Source data:
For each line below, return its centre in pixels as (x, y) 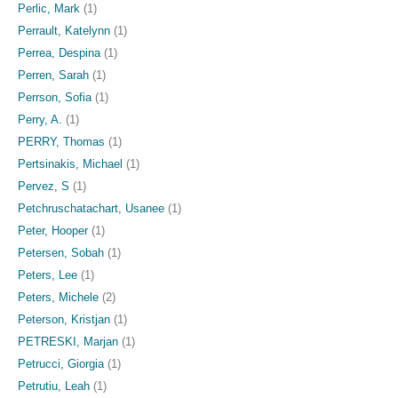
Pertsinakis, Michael (70, 163)
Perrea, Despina (59, 52)
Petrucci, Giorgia (61, 363)
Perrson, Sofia (55, 97)
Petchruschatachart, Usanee (91, 208)
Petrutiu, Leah (54, 386)
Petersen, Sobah (61, 252)
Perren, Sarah (53, 75)
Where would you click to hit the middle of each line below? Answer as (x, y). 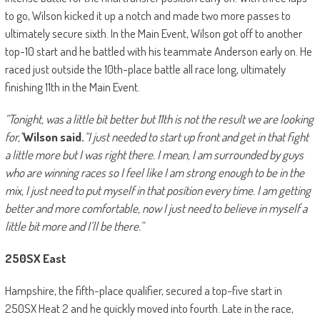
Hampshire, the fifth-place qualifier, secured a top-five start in (143, 290)
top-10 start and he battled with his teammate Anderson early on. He (158, 51)
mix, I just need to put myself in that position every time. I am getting (157, 190)
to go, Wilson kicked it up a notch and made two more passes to (147, 15)
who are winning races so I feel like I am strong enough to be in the (154, 172)
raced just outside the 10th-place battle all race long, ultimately (145, 69)
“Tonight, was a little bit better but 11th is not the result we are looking (159, 119)
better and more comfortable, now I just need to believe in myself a (156, 208)
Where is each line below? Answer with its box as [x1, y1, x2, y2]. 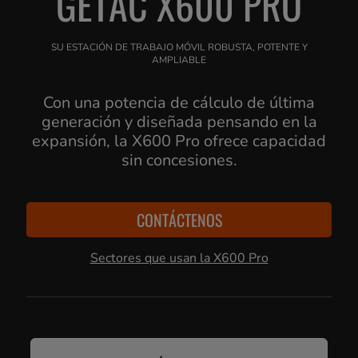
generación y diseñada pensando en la [41, 111, 317, 133]
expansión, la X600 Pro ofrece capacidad [32, 130, 326, 152]
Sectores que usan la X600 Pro [89, 249, 268, 267]
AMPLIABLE [152, 54, 206, 66]
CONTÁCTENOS [136, 208, 222, 232]
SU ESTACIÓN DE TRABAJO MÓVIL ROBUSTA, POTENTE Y [50, 41, 308, 54]
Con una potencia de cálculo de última [43, 92, 315, 113]
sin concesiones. [121, 149, 237, 171]
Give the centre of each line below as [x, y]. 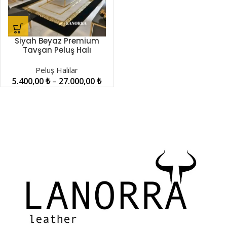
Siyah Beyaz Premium [57, 41]
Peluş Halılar [57, 70]
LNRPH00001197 [57, 59]
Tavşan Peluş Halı [57, 50]
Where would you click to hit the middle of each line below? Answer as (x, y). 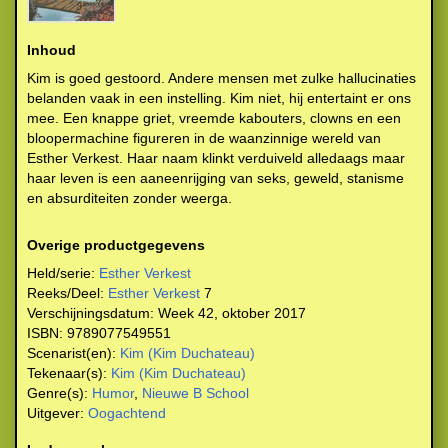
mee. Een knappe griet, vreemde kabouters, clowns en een (214, 118)
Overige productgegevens (116, 245)
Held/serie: (61, 273)
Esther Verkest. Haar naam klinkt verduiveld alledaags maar (216, 158)
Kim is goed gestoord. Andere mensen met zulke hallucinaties (221, 78)
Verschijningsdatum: (90, 313)
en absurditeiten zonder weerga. (131, 198)
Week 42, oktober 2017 (230, 313)
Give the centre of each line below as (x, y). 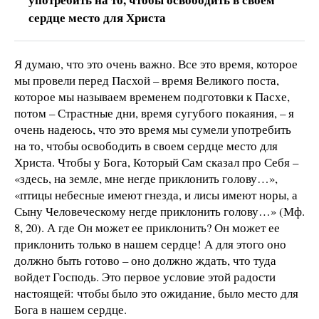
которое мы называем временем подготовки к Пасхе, (152, 96)
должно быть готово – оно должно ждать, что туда (145, 260)
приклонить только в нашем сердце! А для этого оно (150, 244)
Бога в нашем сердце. (70, 309)
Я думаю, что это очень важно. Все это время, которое (156, 63)
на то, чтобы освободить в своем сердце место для (146, 145)
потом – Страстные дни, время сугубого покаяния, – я (154, 113)
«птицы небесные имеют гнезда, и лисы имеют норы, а (156, 194)
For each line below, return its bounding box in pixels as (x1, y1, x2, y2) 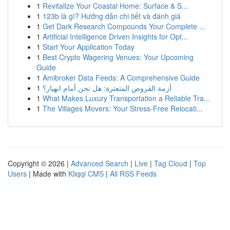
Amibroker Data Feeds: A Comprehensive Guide (43, 72, 200, 83)
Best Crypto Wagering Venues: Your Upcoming (43, 52, 194, 62)
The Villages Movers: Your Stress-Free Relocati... (43, 103, 203, 113)
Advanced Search (71, 158, 128, 168)
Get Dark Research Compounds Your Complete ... (43, 21, 205, 31)
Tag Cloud (154, 158, 187, 168)
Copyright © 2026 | (8, 158, 71, 168)
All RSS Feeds (110, 168, 157, 179)
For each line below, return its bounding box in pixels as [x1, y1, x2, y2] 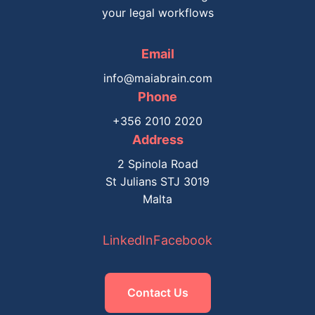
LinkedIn [103, 233, 153, 247]
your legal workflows [101, 6, 214, 20]
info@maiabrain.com [103, 71, 212, 85]
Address [131, 132, 184, 147]
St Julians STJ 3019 [105, 174, 210, 188]
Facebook [153, 233, 212, 247]
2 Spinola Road [117, 157, 198, 171]
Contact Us [127, 285, 188, 300]
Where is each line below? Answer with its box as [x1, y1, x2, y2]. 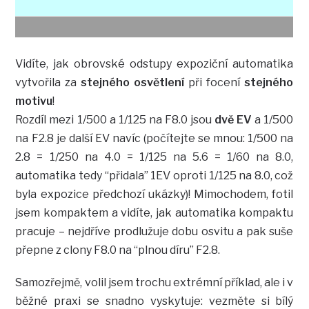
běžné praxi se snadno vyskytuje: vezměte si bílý [15, 294, 294, 308]
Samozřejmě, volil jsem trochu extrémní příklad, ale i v [15, 275, 294, 289]
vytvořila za [15, 75, 81, 89]
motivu [15, 94, 53, 108]
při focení [184, 75, 245, 89]
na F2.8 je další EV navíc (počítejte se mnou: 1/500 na [15, 131, 294, 145]
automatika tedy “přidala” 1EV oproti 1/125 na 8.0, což [15, 168, 294, 182]
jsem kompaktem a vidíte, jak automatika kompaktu [15, 206, 294, 219]
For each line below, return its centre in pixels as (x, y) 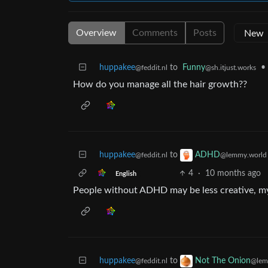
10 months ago (233, 173)
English (126, 174)
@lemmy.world (243, 155)
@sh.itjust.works (231, 68)
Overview (96, 33)
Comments (155, 33)
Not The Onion (223, 261)
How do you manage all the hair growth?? (160, 84)
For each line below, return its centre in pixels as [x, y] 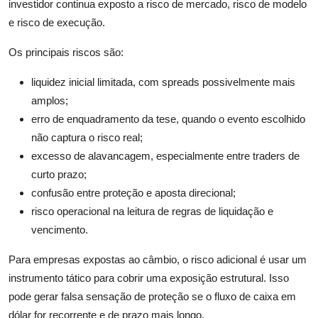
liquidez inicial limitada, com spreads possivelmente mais [163, 82]
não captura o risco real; [87, 138]
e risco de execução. [57, 23]
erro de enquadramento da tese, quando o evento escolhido [168, 119]
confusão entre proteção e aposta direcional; [133, 193]
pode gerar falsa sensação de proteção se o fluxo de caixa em [152, 297]
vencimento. [60, 230]
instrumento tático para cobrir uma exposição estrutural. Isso [149, 278]
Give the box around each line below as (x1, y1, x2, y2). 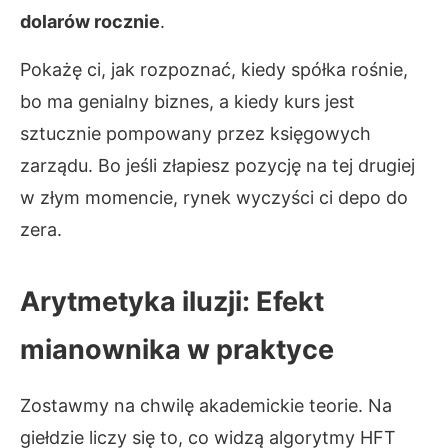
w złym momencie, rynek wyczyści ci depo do (20, 187, 408, 208)
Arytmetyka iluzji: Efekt (20, 285, 324, 318)
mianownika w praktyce (20, 333, 334, 366)
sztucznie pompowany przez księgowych (20, 123, 371, 144)
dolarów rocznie (20, 11, 160, 32)
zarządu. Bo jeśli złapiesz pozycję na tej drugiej (20, 155, 415, 176)
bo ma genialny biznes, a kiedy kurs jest (20, 91, 355, 112)
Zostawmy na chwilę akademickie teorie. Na (20, 395, 392, 416)
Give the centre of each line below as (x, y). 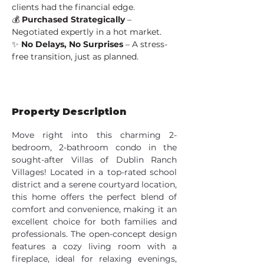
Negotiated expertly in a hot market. (87, 32)
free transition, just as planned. (75, 57)
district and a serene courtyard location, (94, 184)
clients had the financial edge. (73, 7)
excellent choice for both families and (94, 222)
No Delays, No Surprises (72, 44)
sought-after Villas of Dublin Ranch (94, 160)
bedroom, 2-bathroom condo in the (94, 147)
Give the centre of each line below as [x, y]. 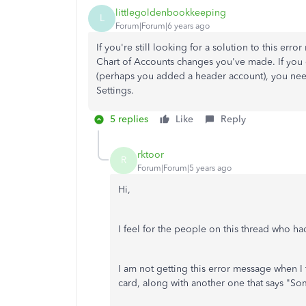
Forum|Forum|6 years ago [163, 26]
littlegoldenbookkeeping [171, 12]
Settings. [116, 91]
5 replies [129, 119]
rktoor [151, 154]
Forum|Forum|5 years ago [184, 168]
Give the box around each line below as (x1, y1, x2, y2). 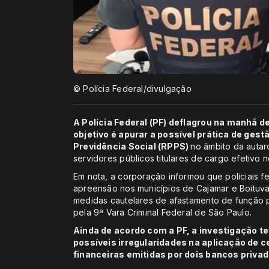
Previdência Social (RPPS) (73, 141, 191, 151)
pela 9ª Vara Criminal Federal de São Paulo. (73, 207, 252, 217)
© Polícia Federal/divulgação (73, 83, 192, 94)
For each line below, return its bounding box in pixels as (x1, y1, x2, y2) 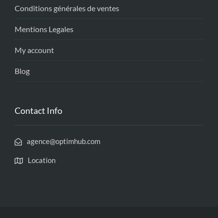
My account (15, 45, 54, 54)
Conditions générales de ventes (15, 3, 119, 13)
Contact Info (15, 105, 62, 116)
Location (28, 156, 55, 164)
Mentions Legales (15, 24, 73, 34)
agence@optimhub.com (27, 137, 100, 145)
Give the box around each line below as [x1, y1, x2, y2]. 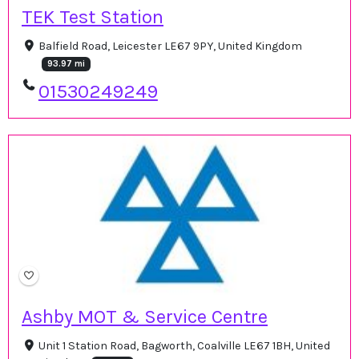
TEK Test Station [22, 5, 163, 28]
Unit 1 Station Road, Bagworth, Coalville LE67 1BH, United [38, 339, 330, 353]
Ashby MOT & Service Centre [22, 305, 268, 329]
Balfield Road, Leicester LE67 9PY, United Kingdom [38, 38, 302, 53]
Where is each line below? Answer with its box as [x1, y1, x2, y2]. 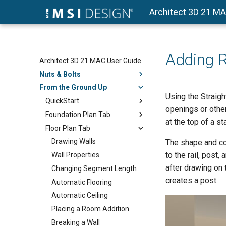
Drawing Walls [51, 137, 96, 146]
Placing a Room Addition [51, 205, 129, 213]
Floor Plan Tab [45, 124, 90, 132]
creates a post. [165, 176, 218, 185]
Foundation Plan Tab [45, 110, 110, 119]
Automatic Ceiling [51, 191, 108, 200]
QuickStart [45, 97, 79, 105]
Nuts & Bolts [39, 70, 81, 78]
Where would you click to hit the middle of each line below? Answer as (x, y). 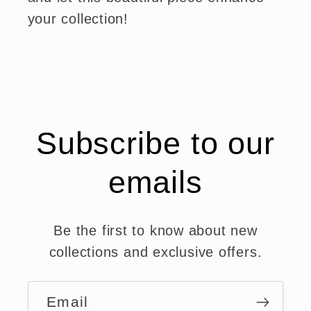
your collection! (78, 18)
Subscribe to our (155, 144)
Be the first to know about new (155, 231)
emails (155, 183)
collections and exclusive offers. (155, 252)
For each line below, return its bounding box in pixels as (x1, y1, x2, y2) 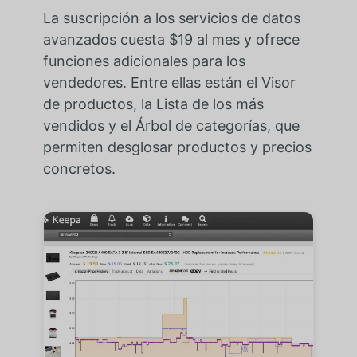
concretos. (42, 160, 116, 178)
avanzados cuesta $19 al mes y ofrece (42, 31, 300, 49)
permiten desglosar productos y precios (42, 139, 312, 156)
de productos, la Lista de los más (42, 96, 264, 113)
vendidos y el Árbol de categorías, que (42, 117, 300, 135)
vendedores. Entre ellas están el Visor (42, 74, 296, 92)
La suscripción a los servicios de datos (42, 10, 300, 27)
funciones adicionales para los (42, 53, 245, 70)
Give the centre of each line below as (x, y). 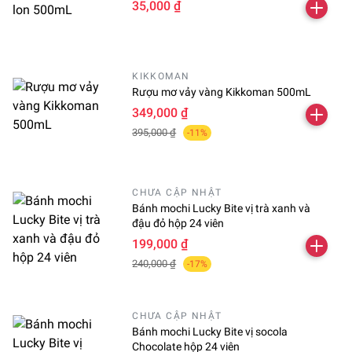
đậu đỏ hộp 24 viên (178, 223)
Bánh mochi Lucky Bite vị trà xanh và (222, 208)
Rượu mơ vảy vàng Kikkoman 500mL (222, 92)
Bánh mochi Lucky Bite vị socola (210, 332)
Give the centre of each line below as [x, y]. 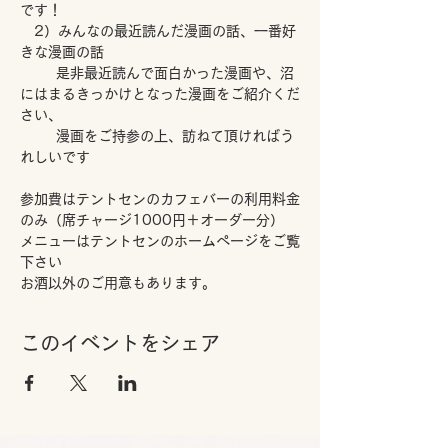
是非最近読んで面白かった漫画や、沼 [157, 73]
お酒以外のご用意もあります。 [118, 283]
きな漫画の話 [62, 52]
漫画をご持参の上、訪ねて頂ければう [157, 136]
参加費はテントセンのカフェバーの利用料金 [160, 199]
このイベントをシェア [120, 343]
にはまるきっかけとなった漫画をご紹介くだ [160, 94]
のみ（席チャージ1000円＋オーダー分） [152, 220]
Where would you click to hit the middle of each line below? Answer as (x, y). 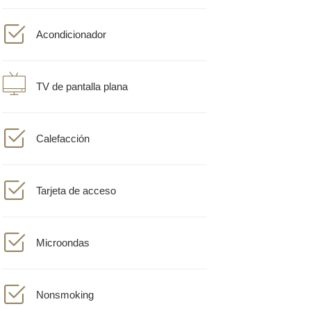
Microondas (62, 233)
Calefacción (62, 129)
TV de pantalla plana (82, 77)
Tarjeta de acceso (76, 181)
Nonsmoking (65, 285)
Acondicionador (71, 25)
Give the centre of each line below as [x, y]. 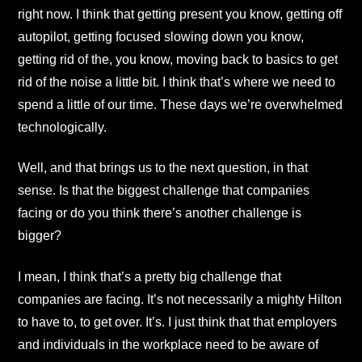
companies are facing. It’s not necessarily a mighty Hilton [180, 299]
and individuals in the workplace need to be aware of [168, 344]
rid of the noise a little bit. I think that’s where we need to [177, 82]
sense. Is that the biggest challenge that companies [164, 191]
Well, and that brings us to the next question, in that [163, 168]
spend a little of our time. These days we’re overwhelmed [180, 105]
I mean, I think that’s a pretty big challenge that [149, 276]
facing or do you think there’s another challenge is [160, 213]
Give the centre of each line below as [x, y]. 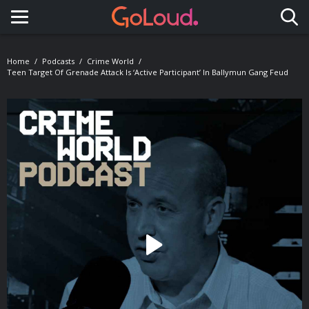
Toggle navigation [78, 30]
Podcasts [58, 61]
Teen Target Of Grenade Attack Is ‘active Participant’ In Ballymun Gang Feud [148, 72]
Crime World [110, 61]
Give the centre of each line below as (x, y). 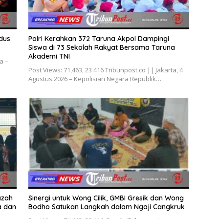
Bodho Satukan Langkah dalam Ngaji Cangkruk (106, 207)
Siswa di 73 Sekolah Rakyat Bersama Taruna (101, 48)
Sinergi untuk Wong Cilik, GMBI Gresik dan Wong (106, 198)
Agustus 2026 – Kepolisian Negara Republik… (95, 79)
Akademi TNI (49, 56)
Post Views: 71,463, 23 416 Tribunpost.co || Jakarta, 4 (105, 70)
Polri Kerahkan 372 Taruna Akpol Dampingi (99, 39)
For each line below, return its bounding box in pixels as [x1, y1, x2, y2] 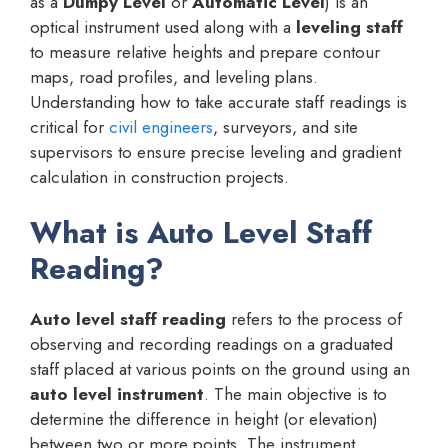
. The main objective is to [204, 382, 387, 407]
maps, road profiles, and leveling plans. [30, 64, 318, 89]
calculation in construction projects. [30, 164, 289, 189]
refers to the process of [226, 307, 402, 332]
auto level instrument [30, 382, 204, 407]
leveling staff [296, 14, 403, 39]
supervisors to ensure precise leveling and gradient [30, 139, 401, 164]
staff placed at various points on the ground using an [30, 357, 410, 382]
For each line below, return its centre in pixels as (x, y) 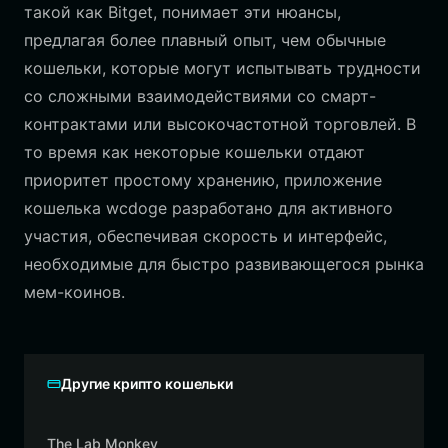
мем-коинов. (74, 292)
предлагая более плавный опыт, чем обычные (205, 40)
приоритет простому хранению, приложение (203, 180)
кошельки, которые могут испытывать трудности (222, 68)
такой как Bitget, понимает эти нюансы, (182, 12)
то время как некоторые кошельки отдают (194, 152)
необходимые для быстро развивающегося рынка (224, 264)
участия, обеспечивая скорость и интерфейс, (205, 236)
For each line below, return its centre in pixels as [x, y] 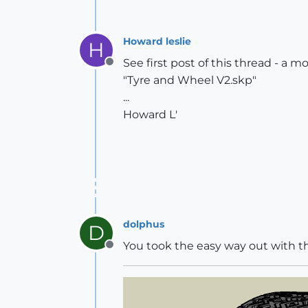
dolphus [144, 224]
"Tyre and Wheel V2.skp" [190, 80]
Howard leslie [157, 41]
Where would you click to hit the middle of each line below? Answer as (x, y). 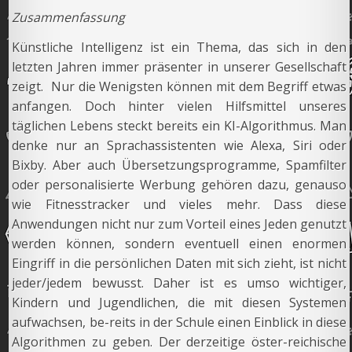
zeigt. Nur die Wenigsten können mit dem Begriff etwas (180, 86)
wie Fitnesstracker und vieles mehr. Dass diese (180, 204)
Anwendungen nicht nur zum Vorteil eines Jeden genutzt (180, 224)
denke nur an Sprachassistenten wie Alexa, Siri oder (180, 145)
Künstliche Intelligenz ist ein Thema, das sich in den (180, 47)
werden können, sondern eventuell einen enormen (180, 243)
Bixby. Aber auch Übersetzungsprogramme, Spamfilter (180, 165)
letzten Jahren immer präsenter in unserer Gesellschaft (180, 66)
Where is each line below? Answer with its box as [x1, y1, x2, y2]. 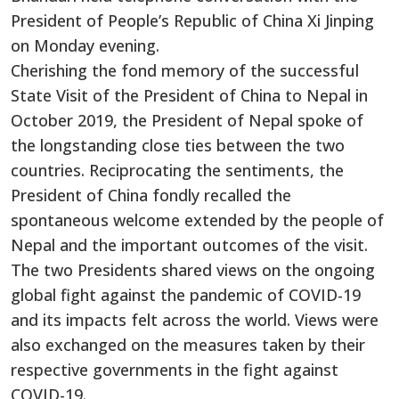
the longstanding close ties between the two [11, 134, 345, 156]
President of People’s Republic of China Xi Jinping [11, 9, 374, 31]
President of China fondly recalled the [11, 183, 291, 206]
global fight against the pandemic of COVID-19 [11, 283, 361, 305]
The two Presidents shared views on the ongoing [11, 258, 375, 281]
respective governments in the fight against [11, 358, 338, 380]
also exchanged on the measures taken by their [11, 333, 365, 355]
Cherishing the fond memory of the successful [11, 59, 359, 81]
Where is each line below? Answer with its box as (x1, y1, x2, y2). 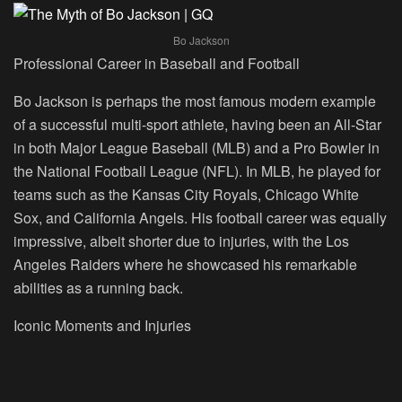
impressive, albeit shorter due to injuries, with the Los (13, 230, 349, 251)
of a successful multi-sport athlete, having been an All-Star (13, 113, 381, 135)
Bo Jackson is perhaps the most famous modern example (13, 90, 376, 111)
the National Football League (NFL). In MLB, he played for (13, 160, 380, 181)
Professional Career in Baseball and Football (13, 52, 300, 74)
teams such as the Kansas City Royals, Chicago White (13, 183, 359, 205)
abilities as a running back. (13, 276, 183, 298)
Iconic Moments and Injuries (13, 314, 191, 336)

WORK ITEM | Repeat word for word the lines above, from the first entry through the line containing "Sectores que usan", with both ends kept and the pictures dropped.

EXPECTED ANSWER |
For each line below, return its centre in pixels as (x, y) 
Pertsinakis, Michael (70, 163)
Perrea, Despina (59, 52)
Petrucci, Giorgia (61, 363)
Perrson, Sofia (55, 97)
Petchruschatachart, Usanee (91, 208)
Petrutiu, Leah (54, 386)
Petersen, Sobah (61, 252)
Perren, Sarah (53, 75)
Where would you click to hit the middle of each line below? Answer as (x, y). 
Hampshire, the fifth-place qualifier, secured a top-five start in (143, 290)
top-10 start and he battled with his teammate Anderson early on. He (158, 51)
mix, I just need to put myself in that position every time. I am getting (157, 190)
to go, Wilson kicked it up a notch and made two more passes to (147, 15)
who are winning races so I feel like I am strong enough to be in the (154, 172)
raced just outside the 10th-place battle all race long, ultimately (145, 69)
“Tonight, was a little bit better but 11th is not the result we are looking (159, 119)
better and more comfortable, now I just need to believe in myself a (156, 208)
Where is each line below? Answer with its box as [x1, y1, x2, y2]. 
generación y diseñada pensando en la [41, 111, 317, 133]
expansión, la X600 Pro ofrece capacidad [32, 130, 326, 152]
Sectores que usan la X600 Pro [89, 249, 268, 267]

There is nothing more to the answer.